E autentiche partite a scacchi sono le preparazioni dei singoli delitti/incidenti. Veri e propri giochi di strategia in cui la morte mette in posizione ogni singola pedina prima di muovere il pezzo forte in vista dello scacco. Ed è in questi delitti, in cui le cose paiono come animate di vita propria, che sta il motivo di maggior fascino della pellicola. Anche perché Wong, proveniente direttamente dalla serie X-files è un maestro nel dare ad ogni singolo evento, ad ogni singolo oggetto, quell’aura di presagio che determina tutta la tensione del film.
Tensione, presagio, vera e propria suspence Hitchicockiana (non a caso il soprannome di uno degli amici del protagonista è proprio Hitchcock) sono, allora, gli ingredienti del film. La consapevolezza di un evento catastrofico contro cui si può poco a meno che non si capisca la logica del meccanismo che lo ha messo in moto, andando a rompere il giusto anello della catena al momento giusto.

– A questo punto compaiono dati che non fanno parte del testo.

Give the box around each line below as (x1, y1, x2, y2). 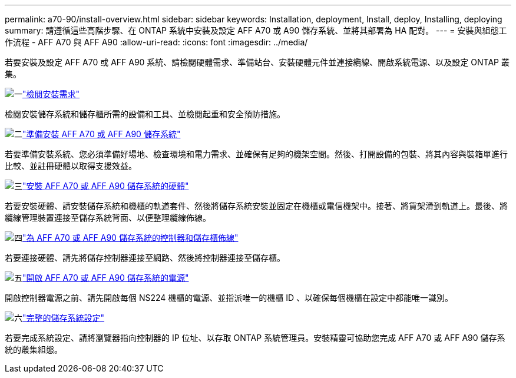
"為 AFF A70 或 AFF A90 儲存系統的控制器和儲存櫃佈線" (22, 233, 239, 243)
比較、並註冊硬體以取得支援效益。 (5, 161, 137, 171)
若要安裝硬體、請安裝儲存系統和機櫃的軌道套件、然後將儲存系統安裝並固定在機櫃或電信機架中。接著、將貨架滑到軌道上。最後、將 (5, 201, 508, 211)
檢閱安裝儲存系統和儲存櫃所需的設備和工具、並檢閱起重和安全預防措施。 (5, 109, 285, 119)
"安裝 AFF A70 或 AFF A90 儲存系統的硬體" (22, 181, 189, 191)
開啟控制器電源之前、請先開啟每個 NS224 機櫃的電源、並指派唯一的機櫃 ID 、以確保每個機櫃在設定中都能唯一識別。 (5, 293, 454, 303)
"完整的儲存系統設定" (22, 313, 105, 323)
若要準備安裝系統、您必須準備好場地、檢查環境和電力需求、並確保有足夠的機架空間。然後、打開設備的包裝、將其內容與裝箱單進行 (5, 149, 508, 159)
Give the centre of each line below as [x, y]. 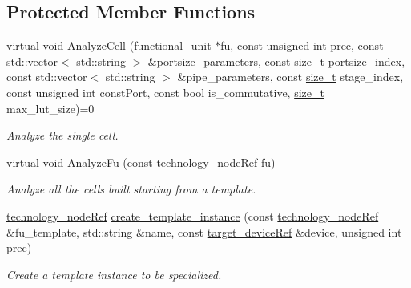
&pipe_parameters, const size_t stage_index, [290, 77]
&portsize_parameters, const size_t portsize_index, [276, 61]
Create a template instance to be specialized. [114, 274]
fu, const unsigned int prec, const [302, 45]
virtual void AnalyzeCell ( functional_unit [109, 45]
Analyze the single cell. [62, 135]
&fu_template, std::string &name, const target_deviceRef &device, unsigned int [204, 231]
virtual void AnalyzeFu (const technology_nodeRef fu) [141, 162]
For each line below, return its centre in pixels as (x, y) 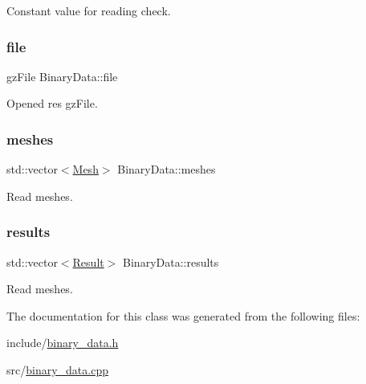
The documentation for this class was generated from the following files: (183, 315)
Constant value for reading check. (89, 10)
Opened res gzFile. (52, 103)
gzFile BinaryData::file (62, 76)
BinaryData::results (171, 261)
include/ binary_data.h (63, 343)
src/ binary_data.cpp (57, 370)
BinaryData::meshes (167, 169)
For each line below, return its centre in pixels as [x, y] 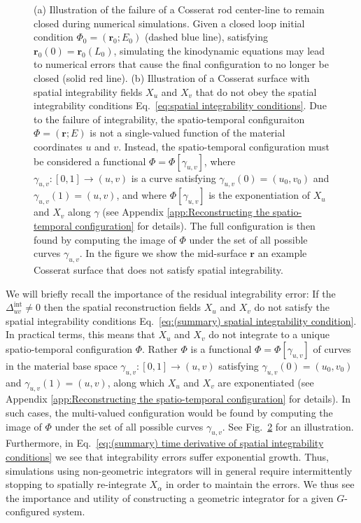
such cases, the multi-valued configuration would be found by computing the [169, 413]
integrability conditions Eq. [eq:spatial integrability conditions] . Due [180, 105]
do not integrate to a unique [269, 334]
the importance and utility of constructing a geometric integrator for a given [170, 497]
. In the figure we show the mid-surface [163, 253]
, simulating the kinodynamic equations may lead [219, 50]
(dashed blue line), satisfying [206, 37]
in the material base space [62, 365]
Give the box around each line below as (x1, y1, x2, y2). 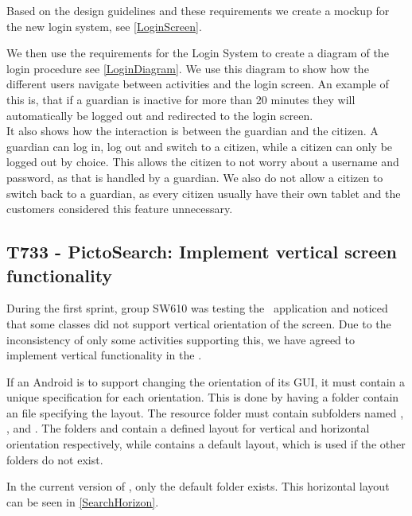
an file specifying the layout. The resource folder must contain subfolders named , (6, 404, 404, 421)
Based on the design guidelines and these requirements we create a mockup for (6, 2, 390, 18)
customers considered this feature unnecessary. (6, 200, 233, 217)
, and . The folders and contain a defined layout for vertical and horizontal (6, 420, 370, 436)
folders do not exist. (6, 451, 103, 468)
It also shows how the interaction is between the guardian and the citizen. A (6, 122, 379, 139)
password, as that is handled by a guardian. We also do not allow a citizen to (6, 169, 383, 185)
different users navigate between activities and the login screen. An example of (6, 76, 389, 92)
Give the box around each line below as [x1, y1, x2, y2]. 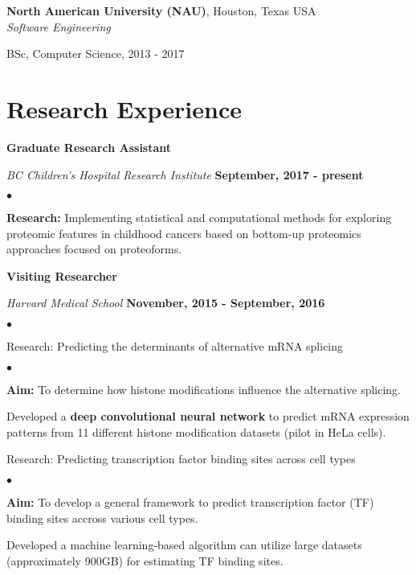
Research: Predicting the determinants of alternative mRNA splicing [6, 338, 344, 355]
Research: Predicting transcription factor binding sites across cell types [6, 450, 356, 467]
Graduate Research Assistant [6, 138, 172, 155]
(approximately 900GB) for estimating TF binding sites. [6, 552, 283, 569]
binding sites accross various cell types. [6, 509, 198, 526]
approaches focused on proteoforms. [6, 240, 182, 257]
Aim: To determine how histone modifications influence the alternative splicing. [6, 380, 401, 397]
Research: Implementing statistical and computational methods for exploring [6, 209, 392, 226]
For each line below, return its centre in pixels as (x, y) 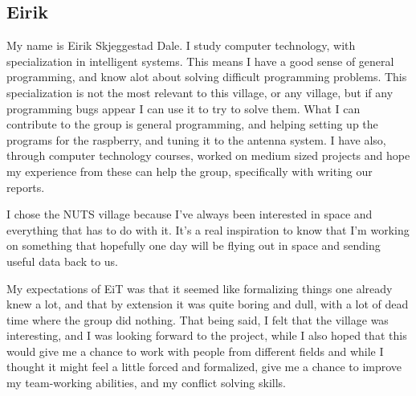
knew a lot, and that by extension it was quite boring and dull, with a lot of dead (208, 304)
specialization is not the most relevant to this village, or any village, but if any (200, 92)
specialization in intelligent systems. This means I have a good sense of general (200, 61)
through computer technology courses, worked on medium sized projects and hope (208, 155)
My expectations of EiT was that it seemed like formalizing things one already (200, 288)
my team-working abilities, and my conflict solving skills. (147, 383)
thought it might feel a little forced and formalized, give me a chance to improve (204, 367)
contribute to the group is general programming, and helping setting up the (192, 124)
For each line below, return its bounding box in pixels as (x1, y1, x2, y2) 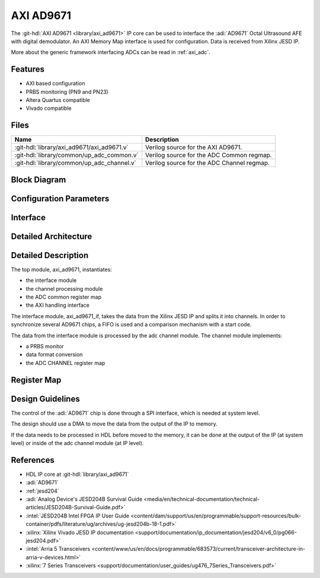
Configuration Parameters (11, 193, 110, 204)
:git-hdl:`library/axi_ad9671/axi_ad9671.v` (14, 143, 129, 151)
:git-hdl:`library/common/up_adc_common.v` (14, 151, 139, 160)
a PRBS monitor (25, 343, 65, 350)
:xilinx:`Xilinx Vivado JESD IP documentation (25, 529, 134, 536)
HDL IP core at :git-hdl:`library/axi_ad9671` (25, 471, 129, 478)
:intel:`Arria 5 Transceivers (25, 545, 91, 552)
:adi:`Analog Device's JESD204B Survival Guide (25, 496, 143, 503)

Merito di una regia attenta, allora, e di un gruppo di attori non male su cui spicca un Devon Sawa che si fa perdonare il passato Giovani diavoli con una prova convincente, se il film passa via in fretta e con qualche sussulto di autentica paura.
Certo Bergman era un’altra cosa, ma Final Destination è comunque più che dignitoso e si scava una nicchia non disprezzabile nel panorama del nuovo horror offerto dalla New Line Cinema.

(Final destination); Regia: James Wong; sceneggiatura: Glen Morgan, James Wong da un soggetto di Jeffrey Reddick; fotografia: Robert McLachlan (c.s.c.); montaggio: James Cablentz; musica: Shirley Walker; interpreti: Devon Sawa, Ali Carter, Kerr Smith, Tony Todd; produzione: Warren Zide, Craig Perry, Glen Morgan per New Line Cinema; USA 2000; distribuzione: Nexo; web info: Sito ufficiale.